I am grateful for the work done by people to fight the virus, by leaders, first responders, and researchers, but we are only human, and I wonder whether we will succeed. When I look up into the night sky, at the moon and stars, I am reminded that there is more to life than this world we live in. I long for a well-ordered, perfect world like the clockwork precision of the motion of the stars and planets, and it is easy to blame mankind for the failures we see, the imperfection, the Fall. I believe there is a context where this is true, but this way of thinking does not always apply. Not wanting to get into the theology, I simply observe that the Sabbath can be a time to discover Grace, where we remember that we are not alone, and that God works with us as we try to do good. Sometimes, our idea of God as the author of perfection and order leads us to unrealistic expectations, leaving some serious, unanswered questions. Sometimes, we feel like we have to be more than ourselves to live up to these expectations.
It is tempting to believe that because we are only human, we must work hard to control this world the same way we believe God does. We’d better not mess it up, and when things don’t work out the way we expect, our sense of purpose breaks down. Psalm 8 explains wonderfully how God’s grace comes to the rescue when we feel hopeless:
“When I look up at the heavens, which your fingers made, and see the moon and the stars, which you set in place, Of what importance is the human race, that you should notice them? Of what importance is mankind, that you should pay attention to them? You made them a little less than the heavenly beings. You crowned mankind with honor and majesty. You appoint them to rule over your creation; you have placed everything under their authority, including all the sheep and cattle, as well as the wild animals, the birds in the sky, the fish in the sea and everything that moves through the currents of the seas. O Lord, our Lord, how magnificent is your reputation throughout the earth!” ~Psalm 8:3-9 NET
True, mankind is flawed, of little importance on a cosmic scale, but God crowns us with honor and majesty. This means that not only did God create us, He created us in His own image. According to Heschel, “When history began, there was only one holiness in the world, holiness in time. When at Sinai the word of God was about to be voiced, a call for holiness in man was proclaimed: ‘Thou shalt be unto me a holy people.’” Christians affirm this call for holiness in people, and believe that Jesus came as man to take away the sins of the world.

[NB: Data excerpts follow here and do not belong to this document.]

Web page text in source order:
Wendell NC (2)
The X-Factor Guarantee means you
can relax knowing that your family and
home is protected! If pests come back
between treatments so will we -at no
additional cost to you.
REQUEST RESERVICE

“For we are God’s masterpiece, created in the Messiah Jesus to perform good actions that God prepared long ago to be our way of life.” ~Ephesians 2:10 ISV.

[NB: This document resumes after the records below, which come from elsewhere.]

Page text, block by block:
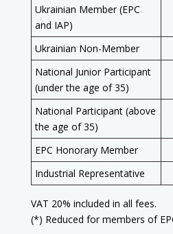
Ukrainian Member (EPC
and IAP)
Ukrainian Non-Member
National Junior Participant
(under the age of 35)
National Participant (above
the age of 35)
EPC Honorary Member
Industrial Representative
VAT 20% included in all fees.
(*) Reduced for members of
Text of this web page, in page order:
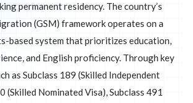
permanent residency. The country’s
(GSM) framework operates on a
based system that prioritizes education,
and English proficiency. Through key
as Subclass 189 (Skilled Independent
(Skilled Nominated Visa), Subclass 491
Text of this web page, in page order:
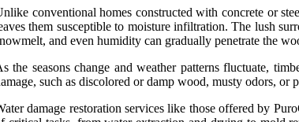
conventional homes constructed with concrete or
them susceptible to moisture infiltration. The lush
and even humidity can gradually penetrate the
the seasons change and weather patterns fluctuate,
such as discolored or damp wood, musty odors, or
damage restoration services like those offered by
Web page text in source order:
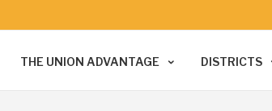
THE UNION ADVANTAGE DISTRICTS

The work we do to help one another, especially in these times, is not doomed to failure, because God is involved. There may be times when we can’t see where God fits in the picture, but Heschel understood that not everything is about the question, where? God is not bound to a particular mountain, tree, or church building. God’s spirit isn’t dependent on whether we are succeeding or failing, on life or death, or whether life throws curve balls. The Sabbath teaches us that God simply is.

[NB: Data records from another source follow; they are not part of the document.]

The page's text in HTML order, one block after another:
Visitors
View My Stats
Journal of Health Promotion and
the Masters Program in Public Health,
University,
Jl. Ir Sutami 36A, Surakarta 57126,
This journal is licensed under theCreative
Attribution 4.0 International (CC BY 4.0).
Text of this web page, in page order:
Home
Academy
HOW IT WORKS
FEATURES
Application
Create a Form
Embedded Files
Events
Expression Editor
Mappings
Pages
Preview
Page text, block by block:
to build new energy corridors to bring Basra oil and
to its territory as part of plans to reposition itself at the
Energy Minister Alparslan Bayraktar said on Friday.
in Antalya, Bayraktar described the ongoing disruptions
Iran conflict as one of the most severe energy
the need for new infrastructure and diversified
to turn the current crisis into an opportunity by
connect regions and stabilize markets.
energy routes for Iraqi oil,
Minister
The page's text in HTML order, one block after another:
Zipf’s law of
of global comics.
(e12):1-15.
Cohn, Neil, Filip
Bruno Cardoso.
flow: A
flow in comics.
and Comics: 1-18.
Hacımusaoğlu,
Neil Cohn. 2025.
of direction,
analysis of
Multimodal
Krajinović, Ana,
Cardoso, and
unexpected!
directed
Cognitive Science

To Heschel, “Judaism teaches us to be attached to holiness in time.” I believe Christians can participate in this wisdom as well. The Sabbath is a day of rest in order to break away from the realm of mankind. It is important to honor the Sabbath because we are spiritual. This world is a space to work and serve one another for six days a week, but on the seventh day, we remember to rest, to let God be in control. We make time to reflect that when God is in control, it may not mean that we live in certainty, but it is the reality that His spirit is ever present in our lives. During this time of shutdowns, it is my hope that more people, especially the overwhelmed, the busy, the tired, will begin to recognize the importance of Sabbath, that we cannot live by bread alone, and learn to rest in the spirit of God.